Nem só de eventos pré-eleitorais e de popularidade em alta vive o presidente Lula. A agenda pós-recesso de fim de ano, com até cinco dias de viagens nacionais e internacionais por semana e cinco horas de sono por noite, vem afetando a saúde do petista.
Lula voltou a fumar sua tradicional cigarrilha – o que não faz em público - e admite que recuperou peso durante as férias de janeiro. Mesmo antes disso, durante a visita do iraniano Mahmoud Ahmadinejad, contou a um jornalista que estava usando o terno da posse, isto é, que lhe servia quando estava bem mais gordo.
Quando se sentiu mal, com tontura e falta de ar, no Recife, o presidente, que tem bronquite, já lutava contra uma forte gripe, que tratou com nebulizações durante o trajeto.
O quadro gripal, associado aos excessos da agenda e à atual condição física do presidente, teriam causado a crise de hipertensão. Pelo menos essa é a explicação médica. Todo o quadro seria agravado se Lula decolasse para a gélida Davos, na Suíça, que registrou temperatura de sete graus abaixo de zero nesta sexta-feira, quando Lula receberia o prêmio "Estadista do Ano".
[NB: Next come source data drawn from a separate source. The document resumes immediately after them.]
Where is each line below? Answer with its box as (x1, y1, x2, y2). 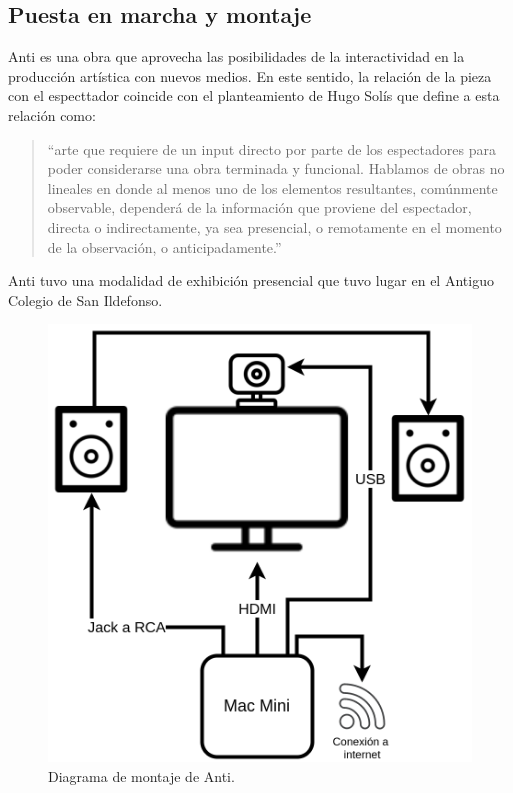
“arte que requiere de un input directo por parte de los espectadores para (47, 138, 496, 159)
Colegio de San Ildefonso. (8, 289, 163, 310)
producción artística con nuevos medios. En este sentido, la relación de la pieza (8, 65, 492, 86)
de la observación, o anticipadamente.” (47, 236, 282, 257)
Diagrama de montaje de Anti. (48, 765, 235, 786)
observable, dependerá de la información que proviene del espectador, (47, 197, 472, 218)
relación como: (8, 104, 96, 125)
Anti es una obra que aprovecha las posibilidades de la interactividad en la (8, 46, 465, 67)

Com a pressão arterial já estabilizada, os médicos investigam agora através de exames se a gripe presidencial evoluiu para pneumonia. Por enquanto está mantida a agenda de trabalho de Lula, a ser retomada na segunda em Brasília, assim como a de viagens, que inclui, a partir de quarta, Rio de Janeiro e Rio Grande do Sul, para acompanhar obras do PAC e tocar a pré-campanha de Dilma.